A volume function is $V(r)=(4r^3)(\arctan r)$. What is $V'(r)$?
$(12r^2)\dfrac{1}{1+r^2}$
$(12r^2)\arctan r$
$(12r^2)\arctan r+(4r^3)\dfrac{1}{1+r^2}$
$(4r^3)(12r^2)\dfrac{1}{1+r^2}$
$(4r^3)\cdot \dfrac{1}{1+r^2}$
Explanation
This problem requires the product rule to find the derivative of a volume function given as a product of two functions. To apply the product rule, identify u(r) = 4r³ with u'(r) = 12r², and v(r) = arctan r with v'(r) = 1/(1 + r²). Then, the derivative V'(r) is u'(r)v(r) + u(r)v'(r), which expands to 12r² arctan r + 4r³ [1/(1 + r²)]. This matches choice C, providing the complete derivative. A tempting distractor like choice A omits the second term, failing to account for the derivative of the arctan function. Always remember to differentiate both parts of the product and add the results for accurate application of the product rule.
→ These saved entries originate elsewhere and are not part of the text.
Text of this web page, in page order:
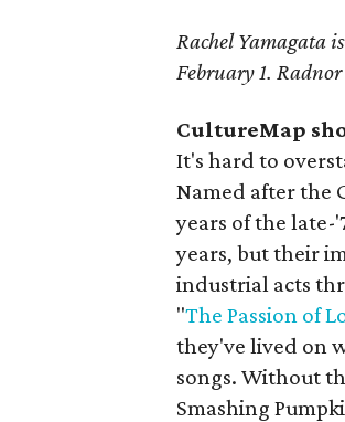
Rachel Yamagata
February 1. Radnor
CultureMap
It's hard to
Named after the
years of the
years, but their
industrial acts
"The Passion of
they've lived on
songs. Without
Smashing
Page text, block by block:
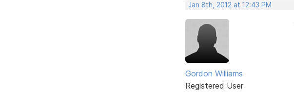
Jan 8th, 2012 at 12:43 PM
Gordon Williams
Registered User
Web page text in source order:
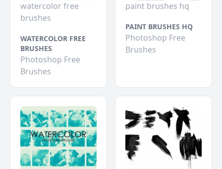
watercolor free
brushes
WATERCOLOR FREE
BRUSHES
Photoshop Free
Brushes
paint brushes hq
PAINT BRUSHES HQ
Photoshop Free
Brushes
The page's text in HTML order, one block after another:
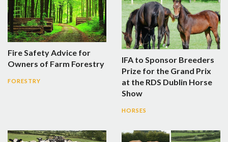
Fire Safety Advice for
Owners of Farm Forestry
FORESTRY
IFA to Sponsor Breeders
Prize for the Grand Prix
at the RDS Dublin Horse
Show
HORSES
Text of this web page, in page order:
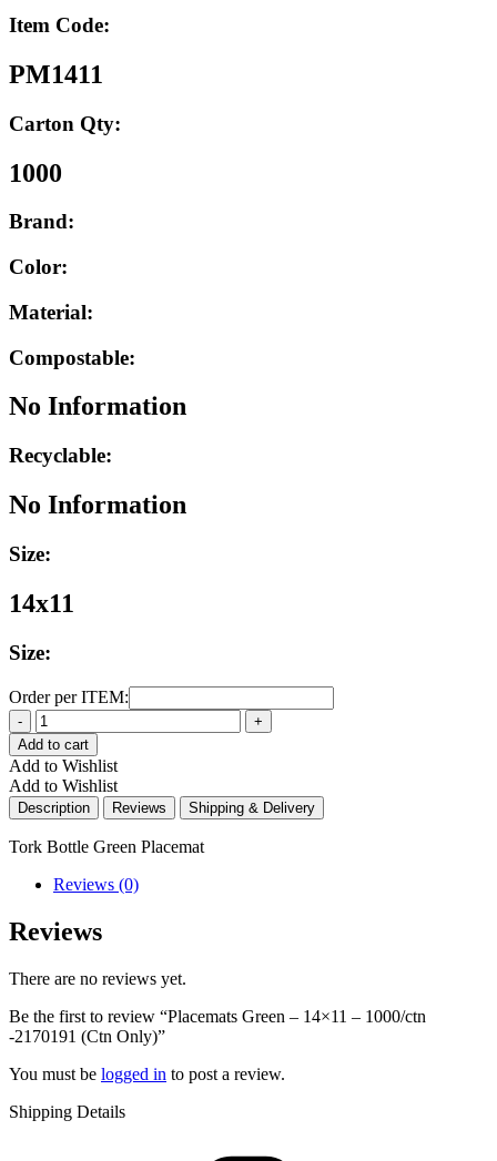
Item Code:
PM1411
Carton Qty:
1000
Brand:
Color:
Material:
Compostable:
No Information
Recyclable:
No Information
Size:
14x11
Size:
Order per ITEM:
Quantity
Add to cart
Add to Wishlist
Add to Wishlist
Description Reviews Shipping & Delivery
Tork Bottle Green Placemat
Reviews (0)
Reviews
There are no reviews yet.
Be the first to review “Placemats Green – 14×11 – 1000/ctn
-2170191 (Ctn Only)”
You must be logged in to post a review.
Shipping Details
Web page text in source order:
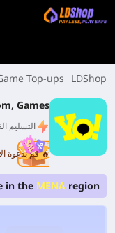
LDShop
Top-ups
Games
التسليم
🔥 قم بدعوة
in the MENA region.
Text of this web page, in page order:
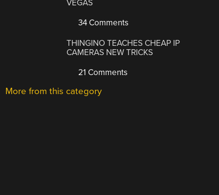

A temperature model is $T(x)=(x^2-2x)e^{3x}$. What is $T'(x)$?
$(2x-2)e^{3x-1}$
$(2x-2)e^{3x}$
$3(x^2-2x)e^{3x}$
$(2x-2)e^{3x}+3(x^2-2x)e^{3x}$
$(2x-2)3e^{3x}$
Explanation
This problem requires the product rule to find the derivative of a temperature model given as a product of two functions. To apply the product rule, identify u(x) = $x^2 - 2x$ with u'(x) = $2x - 2$, and v(x) = $e^{3x}$ with v'(x) = $3e^{3x}$. Then, the derivative T'(x) is $u'(x)v(x) + u(x)v'(x)$, which expands to $(2x - 2)e^{3x} + (x^2 - 2x)(3e^{3x})$. This matches choice A, providing the complete derivative. A tempting distractor like choice B omits the second term, failing to include the derivative of the exponential function. Always remember to differentiate both parts of the product and add the results for accurate application of the product rule.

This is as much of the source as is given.